Copy exactly the lines from the line holding "pixels as (x, y)" through the end of the material, and no others; pictures stay out.
◇ ◇ ◇ ◇ ◇
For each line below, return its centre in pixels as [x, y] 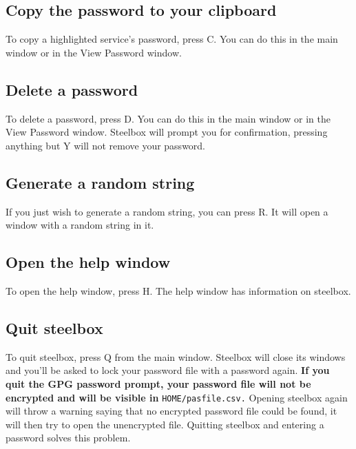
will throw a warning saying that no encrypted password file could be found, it [171, 411]
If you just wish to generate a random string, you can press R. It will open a [167, 211]
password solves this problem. [68, 438]
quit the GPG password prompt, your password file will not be [158, 383]
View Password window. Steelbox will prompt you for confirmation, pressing [167, 132]
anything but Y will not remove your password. [106, 145]
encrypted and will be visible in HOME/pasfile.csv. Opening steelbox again [177, 397]
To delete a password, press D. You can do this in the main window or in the [168, 118]
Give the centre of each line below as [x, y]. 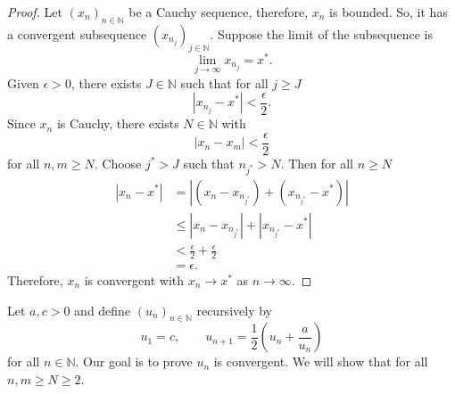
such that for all [224, 82]
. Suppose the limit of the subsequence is [321, 33]
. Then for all [317, 163]
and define [103, 310]
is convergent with [134, 279]
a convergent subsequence [77, 33]
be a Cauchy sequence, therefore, [219, 12]
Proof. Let [35, 12]
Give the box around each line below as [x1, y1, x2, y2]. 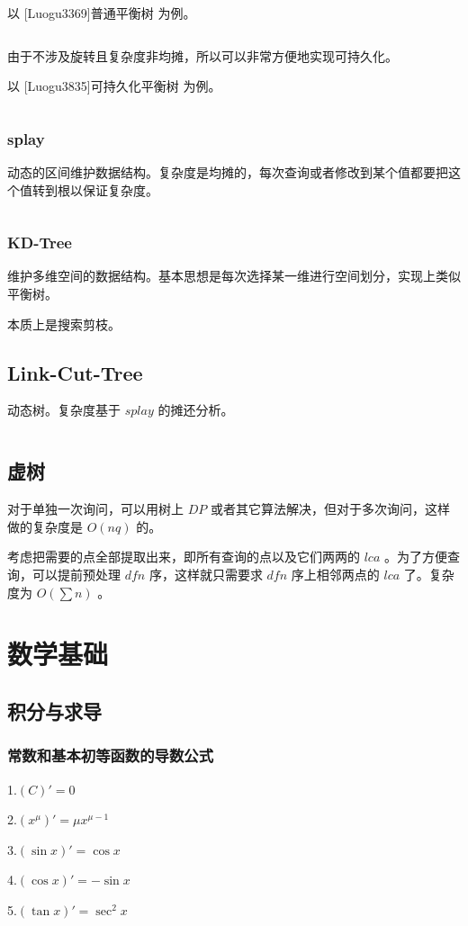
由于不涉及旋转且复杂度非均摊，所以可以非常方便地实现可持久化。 [7, 46, 398, 65]
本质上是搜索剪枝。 [7, 314, 121, 333]
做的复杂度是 [7, 517, 83, 535]
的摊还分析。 [157, 400, 234, 419]
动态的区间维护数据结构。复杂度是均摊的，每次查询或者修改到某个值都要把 [7, 163, 448, 181]
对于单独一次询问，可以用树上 [7, 499, 184, 518]
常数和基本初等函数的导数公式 [7, 744, 214, 767]
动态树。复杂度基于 [7, 400, 121, 419]
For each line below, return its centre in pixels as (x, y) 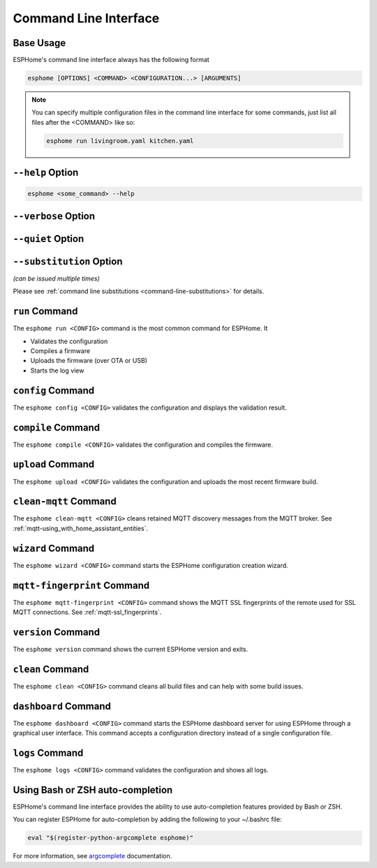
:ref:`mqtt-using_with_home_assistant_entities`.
◇ ◇ ◇ ◇ ◇
• [Task solution]
For each line below, return its centre in pixels as (x, y) 
:ref:`mqtt-using_with_home_assistant_entities`.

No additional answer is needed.